The Health Equity Blog’s mission is to contribute to the discussion of health policy using evidence and research, to explore the opportunities for health equity through policy change, to raise awareness about health disparities, and to increase public advocacy for health equality.

According to the CDC, “Health equity is achieved when every person has the opportunity to ‘attain his or her full health potential’ and no one is ‘disadvantaged from achieving this potential because of social position or other socially determined circumstances.’”

Achievement of full health potential is necessary in all aspects of life – from running errands to relationships with loved ones. Some people are born into environments that limit their ability to achieve their full health potential. We believe that because society created many health inequalities, society can also fix them.

Monday, January 20, 2014

Long Term Unemployment and Mental Health

“Injustice anywhere is a threat to justice everywhere.” 
*Martin Luther King Jr.

In the news: Unemployment Benefits Cut
The current unemployment rate in the United States is 6.7% (December 2013), a rate that is down from the height of the Great Recession.  Unemployment benefits have been in the news because Congress failed to renew an aid program for the jobless. Roughly 1.3 million Americans lost their insurance benefits last month. States vary on the number of weeks an unemployed person receives benefits.


Long Term Unemployment
Most economists define chronic unemployment to be a period of unemployment lasting longer than six months. It is important to note when calculating most unemployment statistics, those that are underemployed or not actively searching for a job are not counted. In November 2013, the chronically unemployed made up 37% of total unemployed people. While the overall unemployment rate is lowering over time, the rate of the chronically unemployed remains stagnant.

For those that experience long periods of unemployment, it is more challenging to get a job. The reasons for this could be an outdated skill set or a possible employer’s bias to hire someone currently unemployed. The long-time unemployed tend to be people who worked in manufacturing or construction and are older. Many companies do not look at the resumes of the long-term unemployed.
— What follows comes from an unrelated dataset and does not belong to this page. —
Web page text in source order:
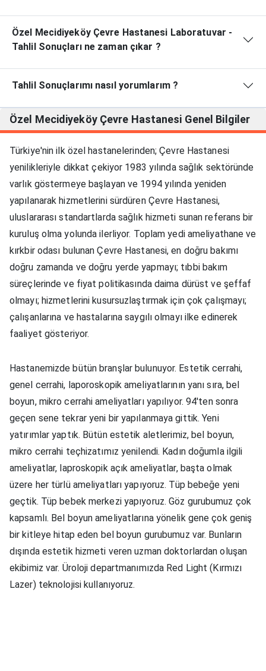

Long-term Unemployment and Mental Health
People that are unemployed understand the stress associated with joblessness. The process of looking for a job, in many cases, is much harder than the jobs itself. No income, high levels of uncertainty, and limited health insurance is terrifying. WBEZ (Chicago Public Media) had a segment about the emotional expense of unemployment. This conversation went beyond the financial toll of unemployment to the impact of mental health. Chronic unemployment is associated with higher rates of depression and suicide.

In 2011 the CDC found that suicide rates rise when the economy is bad. The federal government statistics on suicide released in May 2013 showed a 28% increase in suicides for 35-64 year olds between 1999 and 2000. The unemployment rate peaked in 2009. Researchers find that those who are looking for work are about twice as likely to end their lives as those who have jobs.  As economic stress increases, the incidence of anxiety disorders increase. To add to the pain of losing a job, most people quickly lose health insurance. Without health insurance, it is expensive to see a doctor or mental health provider. The Affordable Care Act might help people obtain health insurance in the future. It is important to point out that unemployment and suicide are not causal but rather correlated factors.

Back to that funding cut
Long term unemployment is a serious problem and not just for the economy. Long-term joblessness is a serious risk factor for suicide and depression. Much of the national discussion about unemployment benefits are centered on time limits - the number of weeks of unemployment benefits available for the newly unemployed. However, placing time limits on unemployment benefits is hurting the group of people who have the hardest time finding employment - the long-term unemployed. In many cases, unemployment benefits are not handouts, they are lifelines. The link between unemployment and mental health must be discussed and not stigmatized. I urge Congress to renew spending for unemployment programs. In honor of Martin Luther King Jr., if you see injustice somewhere do something. Contact your Representatives and Senators and let them know how you feel.